TASK ITEM: Write out all records as given; omit images.

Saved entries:
=-=-=

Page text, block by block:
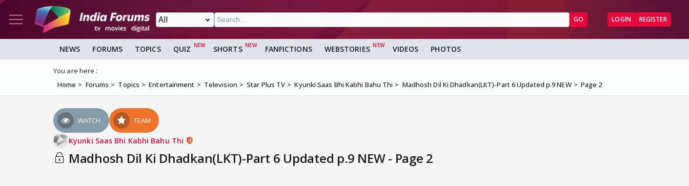
GO LOGIN REGISTER
NEWS FORUMS TOPICS QUIZ SHORTS FANFICTIONS WEBSTORIES VIDEOS PHOTOS
You are here :
Home
Forums Topics Entertainment Television Star Plus TV Kyunki Saas Bhi Kabhi Bahu Thi Madhosh Dil Ki Dhadkan(LKT)-Part 6 Updated p.9 NEW Page 2
WATCH TEAM
Kyunki Saas Bhi Kabhi Bahu Thi
Madhosh Dil Ki Dhadkan(LKT)-Part 6 Updated p.9 NEW - Page 2
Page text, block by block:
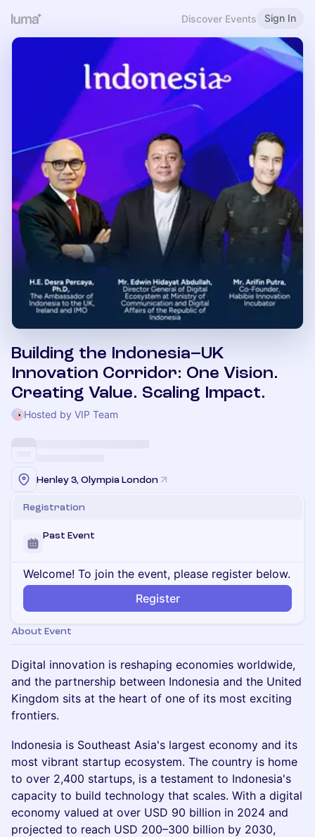
Discover Events Sign In
Building the Indonesia–UK
Innovation Corridor: One Vision.
Creating Value. Scaling Impact.
Hosted by VIP Team
Henley 3, Olympia London
Registration
Past Event
Welcome! To join the event, please register below.
Register
About Event
Digital innovation is reshaping economies worldwide,
and the partnership between Indonesia and the United
Kingdom sits at the heart of one of its most exciting
frontiers.
Indonesia is Southeast Asia's largest economy and its
most vibrant startup ecosystem. The country is home
to over 2,400 startups, is a testament to Indonesia's
capacity to build technology that scales. With a digital
economy valued at over USD 90 billion in 2024 and
projected to reach USD 200–300 billion by 2030,
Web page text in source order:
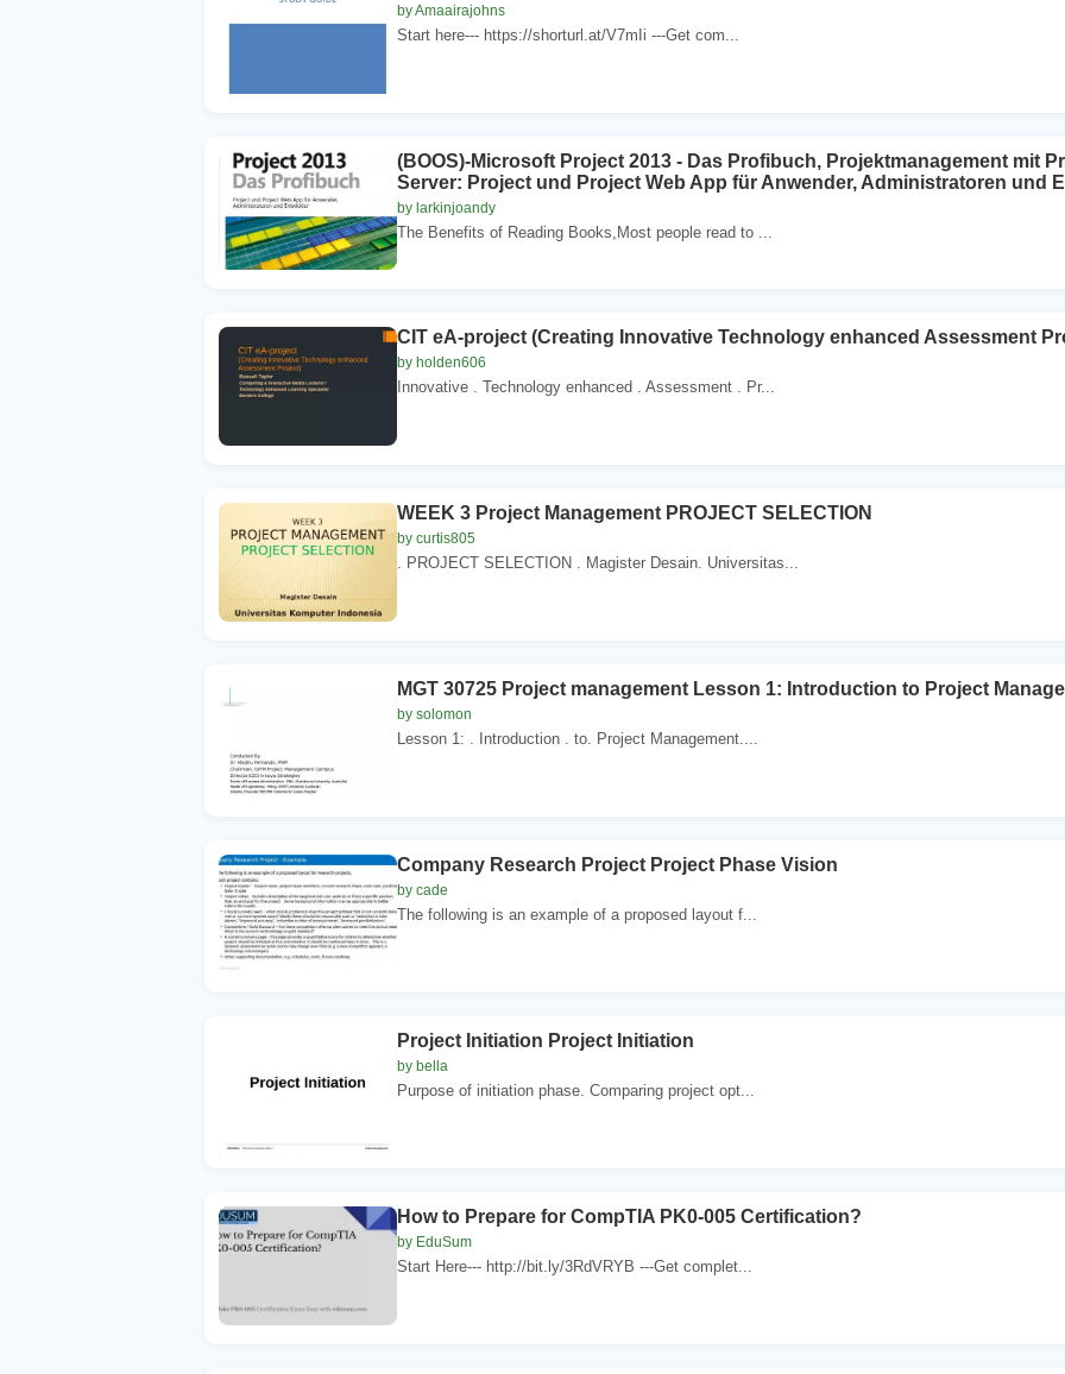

=-=-=

COMPLETED TASK:
Page text, block by block:
GO LOGIN REGISTER
NEWS FORUMS TOPICS QUIZ SHORTS FANFICTIONS WEBSTORIES VIDEOS PHOTOS
You are here :
Home
Forums Topics Entertainment Television Star Plus TV Kyunki Saas Bhi Kabhi Bahu Thi Madhosh Dil Ki Dhadkan(LKT)-Part 6 Updated p.9 NEW Page 2
WATCH TEAM
Kyunki Saas Bhi Kabhi Bahu Thi
Madhosh Dil Ki Dhadkan(LKT)-Part 6 Updated p.9 NEW - Page 2
Page text, block by block:
Discover Events Sign In
Building the Indonesia–UK
Innovation Corridor: One Vision.
Creating Value. Scaling Impact.
Hosted by VIP Team
Henley 3, Olympia London
Registration
Past Event
Welcome! To join the event, please register below.
Register
About Event
Digital innovation is reshaping economies worldwide,
and the partnership between Indonesia and the United
Kingdom sits at the heart of one of its most exciting
frontiers.
Indonesia is Southeast Asia's largest economy and its
most vibrant startup ecosystem. The country is home
to over 2,400 startups, is a testament to Indonesia's
capacity to build technology that scales. With a digital
economy valued at over USD 90 billion in 2024 and
projected to reach USD 200–300 billion by 2030,
Web page text in source order:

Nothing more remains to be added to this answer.